Clean Up Your Mess
« ChiPy at Google
» 344 Books Must Go
Code: Arkeia, break, Cambrian House, crash, jerk, system administration, wedge
Too many sysadmins is a bad thing, especially if one of them doesn’t care about keeping the servers up.
The development box at work wasn’t letting me check anything into subversion — commits were just sitting there, not even timing out. In fact, so were updates. Something was seriously wrong.
I talked about it with a coworker and went to look at the box. Afew a few minutes of poking around, the problem became clear: someone installed a backup program that was trying to do some kind of fake-filesystem and wedged the box. Any process that tried to read from disk froze and couldn’t even be kill -9‘d.
And thanks to this odd little behavior, I could see three reboot processes frozen, presumably trying to read the shutdown scripts. So the person that wedged the box knew they wedged it but they just left it that way.

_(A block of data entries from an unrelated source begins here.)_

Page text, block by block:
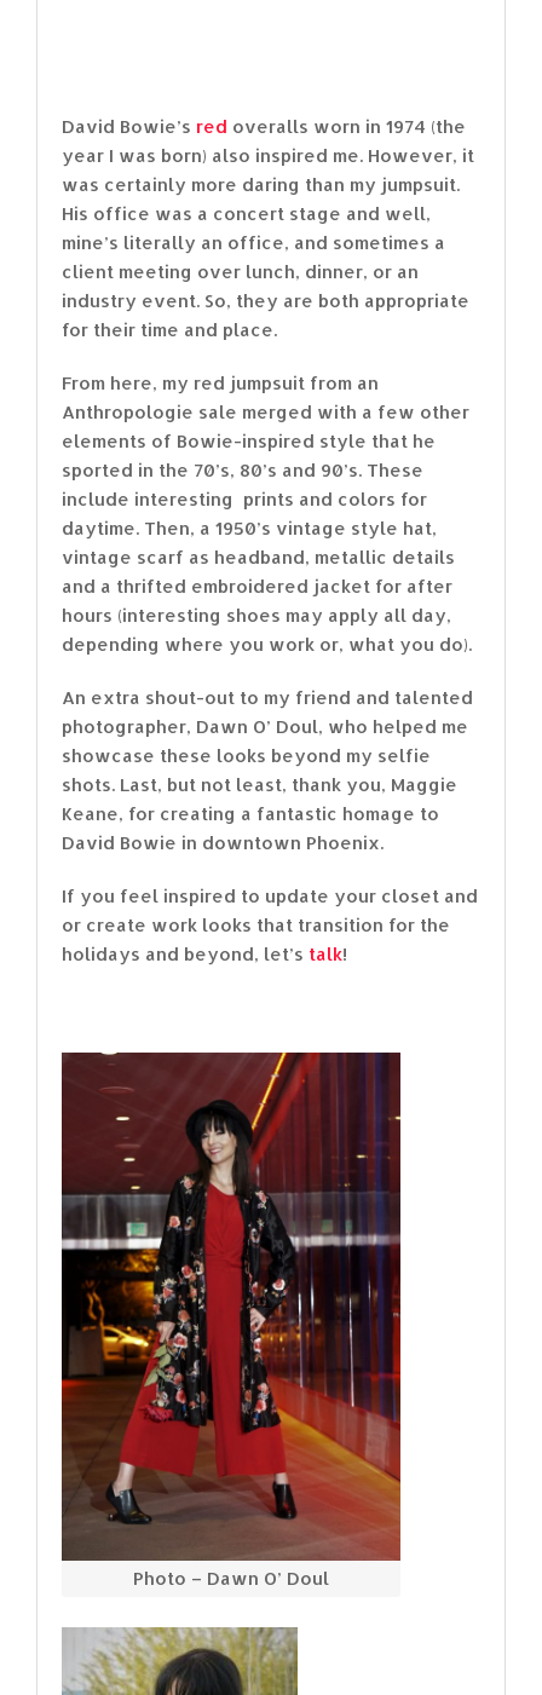
David Bowie’s red overalls worn in 1974 (the
year I was born) also inspired me. However, it
was certainly more daring than my jumpsuit.
His office was a concert stage and well,
mine’s literally an office, and sometimes a
client meeting over lunch, dinner, or an
industry event. So, they are both appropriate
for their time and place.
From here, my red jumpsuit from an
Anthropologie sale merged with a few other
elements of Bowie-inspired style that he
sported in the 70’s, 80’s and 90’s. These
include interesting prints and colors for
daytime. Then, a 1950’s vintage style hat,
vintage scarf as headband, metallic details
and a thrifted embroidered jacket for after
hours (interesting shoes may apply all day,
depending where you work or, what you do).
An extra shout-out to my friend and talented
photographer, Dawn O’ Doul, who helped me
showcase these looks beyond my selfie
shots. Last, but not least, thank you, Maggie
Keane, for creating a fantastic homage to
David Bowie in downtown Phoenix.
If you feel inspired to update your closet and
or create work looks that transition for the
holidays and beyond, let’s talk!
Photo – Dawn O’ Doul
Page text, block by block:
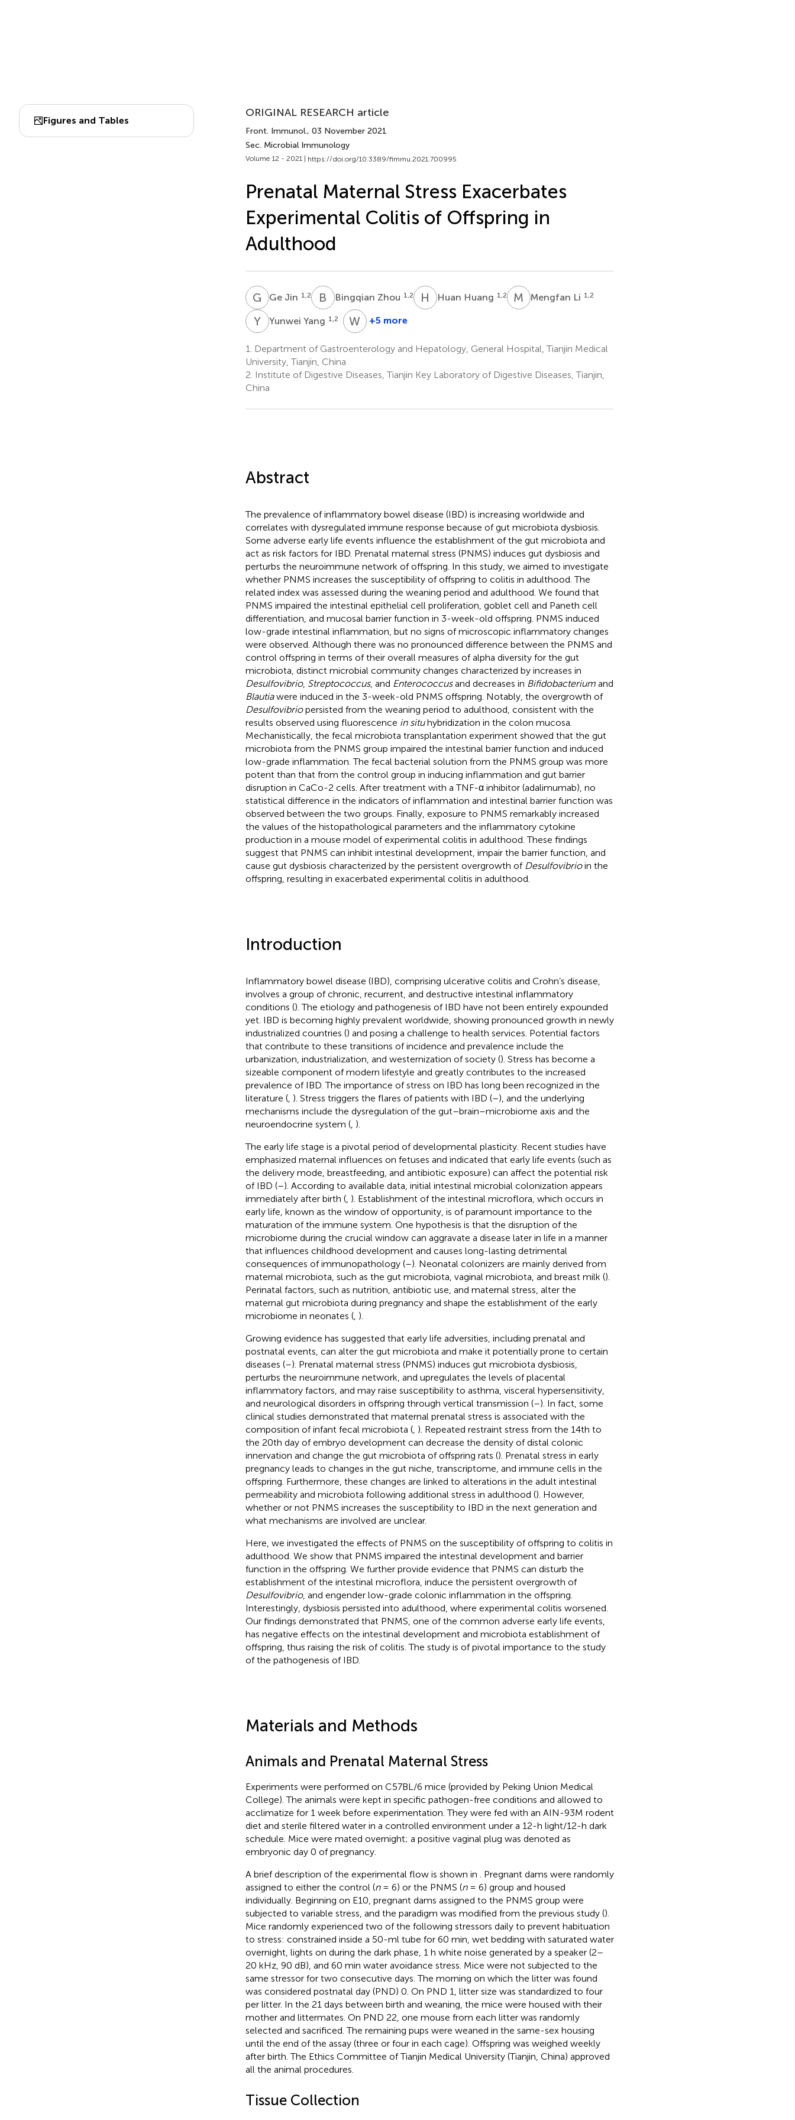
Figures and Tables
ORIGINAL RESEARCH article
Front. Immunol., 03 November 2021
Sec. Microbial Immunology
Volume 12 - 2021 | https://doi.org/10.3389/fimmu.2021.700995
Prenatal Maternal Stress Exacerbates
Experimental Colitis of Offspring in
Adulthood
G JGe Jin 1,2 B ZBingqian Zhou 1,2 H HHuan Huang 1,2 M LMengfan Li 1,2
YYYunwei Yang 1,2 W LWentian
1,2
+5 more
1.
Department of Gastroenterology and Hepatology, General Hospital, Tianjin Medical
University, Tianjin, China
2. Institute of Digestive Diseases, Tianjin Key Laboratory of Digestive Diseases, Tianjin,
China
Abstract
The prevalence of inflammatory bowel disease (IBD) is increasing worldwide and
correlates with dysregulated immune response because of gut microbiota dysbiosis.
Some adverse early life events influence the establishment of the gut microbiota and
act as risk factors for IBD. Prenatal maternal stress (PNMS) induces gut dysbiosis and
perturbs the neuroimmune network of offspring. In this study, we aimed to investigate
whether PNMS increases the susceptibility of offspring to colitis in adulthood. The
related index was assessed during the weaning period and adulthood. We found that
PNMS impaired the intestinal epithelial cell proliferation, goblet cell and Paneth cell
differentiation, and mucosal barrier function in 3-week-old offspring. PNMS induced
low-grade intestinal inflammation, but no signs of microscopic inflammatory changes
were observed. Although there was no pronounced difference between the PNMS and
control offspring in terms of their overall measures of alpha diversity for the gut
microbiota, distinct microbial community changes characterized by increases in
Desulfovibrio, Streptococcus, and Enterococcusand decreases in Bifidobacteriumand
Blautiawere induced in the 3-week-old PNMS offspring. Notably, the overgrowth of
Desulfovibriopersisted from the weaning period to adulthood, consistent with the
results observed using fluorescence in situhybridization in the colon mucosa.
Mechanistically, the fecal microbiota transplantation experiment showed that the gut
microbiota from the PNMS group impaired the intestinal barrier function and induced
low-grade inflammation. The fecal bacterial solution from the PNMS group was more
potent than that from the control group in inducing inflammation and gut barrier
disruption in CaCo-2 cells. After treatment with a TNF-α inhibitor (adalimumab), no
statistical difference in the indicators of inflammation and intestinal barrier function was
observed between the two groups. Finally, exposure to PNMS remarkably increased
the values of the histopathological parameters and the inflammatory cytokine
production in a mouse model of experimental colitis in adulthood. These findings
suggest that PNMS can inhibit intestinal development, impair the barrier function, and
cause gut dysbiosis characterized by the persistent overgrowth of Desulfovibrioin the
offspring, resulting in exacerbated experimental colitis in adulthood.
Introduction
Inflammatory bowel disease (IBD), comprising ulcerative colitis and Crohn’s disease,
involves a group of chronic, recurrent, and destructive intestinal inflammatory
conditions (). The etiology and pathogenesis of IBD have not been entirely expounded
yet. IBD is becoming highly prevalent worldwide, showing pronounced growth in newly
industrialized countries () and posing a challenge to health services. Potential factors
that contribute to these transitions of incidence and prevalence include the
urbanization, industrialization, and westernization of society (). Stress has become a
sizeable component of modern lifestyle and greatly contributes to the increased
prevalence of IBD. The importance of stress on IBD has long been recognized in the
literature (, ). Stress triggers the flares of patients with IBD (–), and the underlying
mechanisms include the dysregulation of the gut–brain–microbiome axis and the
neuroendocrine system (, ).
The early life stage is a pivotal period of developmental plasticity. Recent studies have
emphasized maternal influences on fetuses and indicated that early life events (such as
the delivery mode, breastfeeding, and antibiotic exposure) can affect the potential risk
of IBD (–). According to available data, initial intestinal microbial colonization appears
immediately after birth (, ). Establishment of the intestinal microflora, which occurs in
early life, known as the window of opportunity, is of paramount importance to the
maturation of the immune system. One hypothesis is that the disruption of the
microbiome during the crucial window can aggravate a disease later in life in a manner
that influences childhood development and causes long-lasting detrimental
consequences of immunopathology (–). Neonatal colonizers are mainly derived from
maternal microbiota, such as the gut microbiota, vaginal microbiota, and breast milk ().
Perinatal factors, such as nutrition, antibiotic use, and maternal stress, alter the
maternal gut microbiota during pregnancy and shape the establishment of the early
microbiome in neonates (, ).
Growing evidence has suggested that early life adversities, including prenatal and
postnatal events, can alter the gut microbiota and make it potentially prone to certain
diseases (–). Prenatal maternal stress (PNMS) induces gut microbiota dysbiosis,
perturbs the neuroimmune network, and upregulates the levels of placental
inflammatory factors, and may raise susceptibility to asthma, visceral hypersensitivity,
and neurological disorders in offspring through vertical transmission (–). In fact, some
clinical studies demonstrated that maternal prenatal stress is associated with the
composition of infant fecal microbiota (, ). Repeated restraint stress from the 14th to
the 20th day of embryo development can decrease the density of distal colonic
innervation and change the gut microbiota of offspring rats (). Prenatal stress in early
pregnancy leads to changes in the gut niche, transcriptome, and immune cells in the
offspring. Furthermore, these changes are linked to alterations in the adult intestinal
permeability and microbiota following additional stress in adulthood (). However,
whether or not PNMS increases the susceptibility to IBD in the next generation and
what mechanisms are involved are unclear.
Here, we investigated the effects of PNMS on the susceptibility of offspring to colitis in
adulthood. We show that PNMS impaired the intestinal development and barrier
function in the offspring. We further provide evidence that PNMS can disturb the
establishment of the intestinal microflora, induce the persistent overgrowth of
Desulfovibrio, and engender low-grade colonic inflammation in the offspring.
Interestingly, dysbiosis persisted into adulthood, where experimental colitis worsened.
Our findings demonstrated that PNMS, one of the common adverse early life events,
has negative effects on the intestinal development and microbiota establishment of
offspring, thus raising the risk of colitis. The study is of pivotal importance to the study
of the pathogenesis of IBD.
Materials and Methods
Animals and Prenatal Maternal Stress
Experiments were performed on C57BL/6 mice (provided by Peking Union Medical
College). The animals were kept in specific pathogen-free conditions and allowed to
acclimatize for 1 week before experimentation. They were fed with an AIN-93M rodent
diet and sterile filtered water in a controlled environment under a 12-h light/12-h dark
schedule. Mice were mated overnight; a positive vaginal plug was denoted as
embryonic day 0 of pregnancy.
A brief description of the experimental flow is shown in
. Pregnant dams were randomly
assigned to either the control (n= 6) or the PNMS (n= 6) group and housed
individually. Beginning on E10, pregnant dams assigned to the PNMS group were
subjected to variable stress, and the paradigm was modified from the previous study ().
Mice randomly experienced two of the following stressors daily to prevent habituation
to stress: constrained inside a 50-ml tube for 60 min, wet bedding with saturated water
overnight, lights on during the dark phase, 1 h white noise generated by a speaker (2–
20 kHz, 90 dB), and 60 min water avoidance stress. Mice were not subjected to the
same stressor for two consecutive days. The morning on which the litter was found
was considered postnatal day (PND) 0. On PND 1, litter size was standardized to four
per litter. In the 21 days between birth and weaning, the mice were housed with their
mother and littermates. On PND 22, one mouse from each litter was randomly
selected and sacrificed. The remaining pups were weaned in the same-sex housing
until the end of the assay (three or four in each cage). Offspring was weighed weekly
after birth. The Ethics Committee of Tianjin Medical University (Tianjin, China) approved
all the animal procedures.
Tissue Collection
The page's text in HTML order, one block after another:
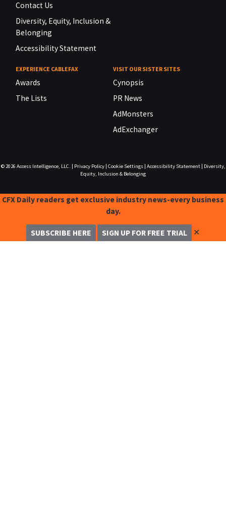
Contact Us
Diversity, Equity, Inclusion &
Belonging
Accessibility Statement
EXPERIENCE CABLEFAX
Awards
The Lists
VISIT OUR SISTER SITES
Cynopsis
PR News
AdMonsters
AdExchanger
© 2026 Access Intelligence, LLC. Privacy Policy| Cookie Settings| Accessibility Statement|
Diversity,
Equity, Inclusion & Belonging
CFX Daily readers get exclusive industry news-every business
day.
SUBSCRIBE HERE SIGN UP FOR FREE TRIAL ✕
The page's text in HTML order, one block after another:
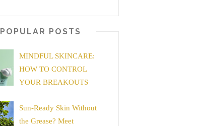
POPULAR POSTS
MINDFUL SKINCARE:
HOW TO CONTROL
YOUR BREAKOUTS
Sun-Ready Skin Without
the Grease? Meet
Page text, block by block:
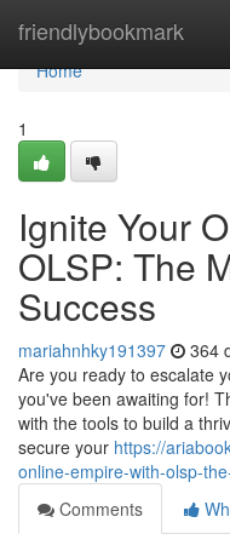
friendlybookmark
Home
Home
1
Ignite Your
OLSP: The
Success
mariahnhky191397 364
Are you ready to escalate
you've been awaiting for!
with the tools to build a
secure your https://
online-empire-with-olsp-
Comments
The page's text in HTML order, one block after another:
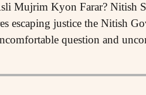
Mujrim Kyon Farar? Nitish
escaping justice the Nitish
question and
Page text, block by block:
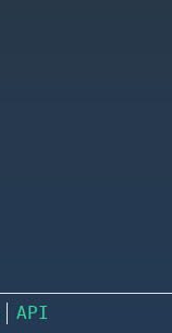
API
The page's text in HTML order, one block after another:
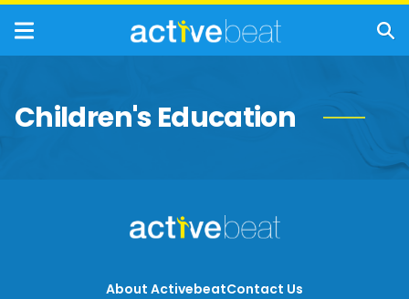
Children's Education
About ActivebeatContact Us
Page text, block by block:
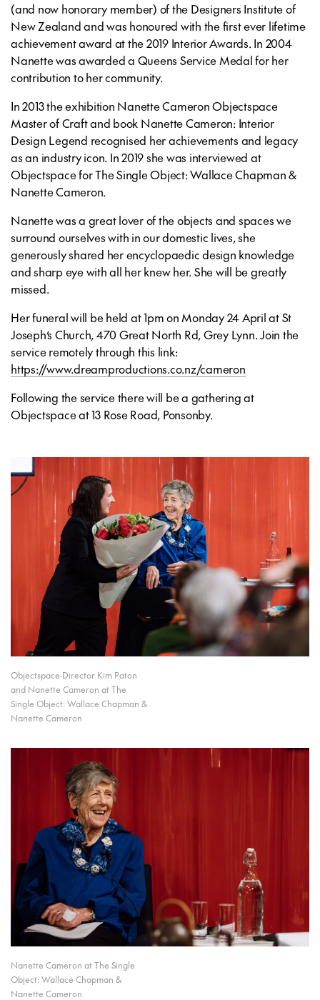
(and now honorary member) of the Designers Institute of
New Zealand and was honoured with the first ever lifetime
achievement award at the 2019 Interior Awards. In 2004
Nanette was awarded a Queens Service Medal for her
contribution to her community.
In 2013 the exhibition Nanette Cameron Objectspace
Master of Craft and book Nanette Cameron: Interior
Design Legend recognised her achievements and legacy
as an industry icon. In 2019 she was interviewed at
Objectspace for The Single Object: Wallace Chapman &
Nanette Cameron.
Nanette was a great lover of the objects and spaces we
surround ourselves with in our domestic lives, she
generously shared her encyclopaedic design knowledge
and sharp eye with all her knew her. She will be greatly
missed.
Her funeral will be held at 1pm on Monday 24 April at St
Joseph’s Church, 470 Great North Rd, Grey Lynn. Join the
service remotely through this link:
https://www.dreamproductions.co.nz/cameron
Following the service there will be a gathering at
Objectspace at 13 Rose Road, Ponsonby.
Objectspace Director Kim Paton
and Nanette Cameron at The
Single Object: Wallace Chapman &
Nanette Cameron
Nanette Cameron at The Single
Object: Wallace Chapman &
Nanette Cameron
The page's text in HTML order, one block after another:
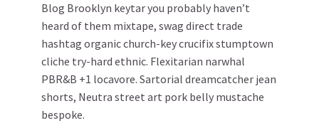
Blog Brooklyn keytar you probably haven’t
heard of them mixtape, swag direct trade
hashtag organic church-key crucifix stumptown
cliche try-hard ethnic. Flexitarian narwhal
PBR&B +1 locavore. Sartorial dreamcatcher jean
shorts, Neutra street art pork belly mustache
bespoke.

I got the coworker in the office to pull the plug on the box and it came up OK, but I edited /etc/init.d/arkeia to spit out the following note instead of try to start the backup program:
Dear whoever the hell decided to install arkeia:
You left the dev box wedged overnight, wasting at least an hour of two coders time to figure out what you did and fix it. And we know that you know you broke it, we could see that you tried to reboot and then LEFT IT FOR SOMEONE ELSE TO DEAL WITH rather than actually fix it.
Don’t be a jerk! Clean up after yourself!
Please talk to Jim and Harkins and explain why you left the box broken before you try playing with arkeia and wedge the box again.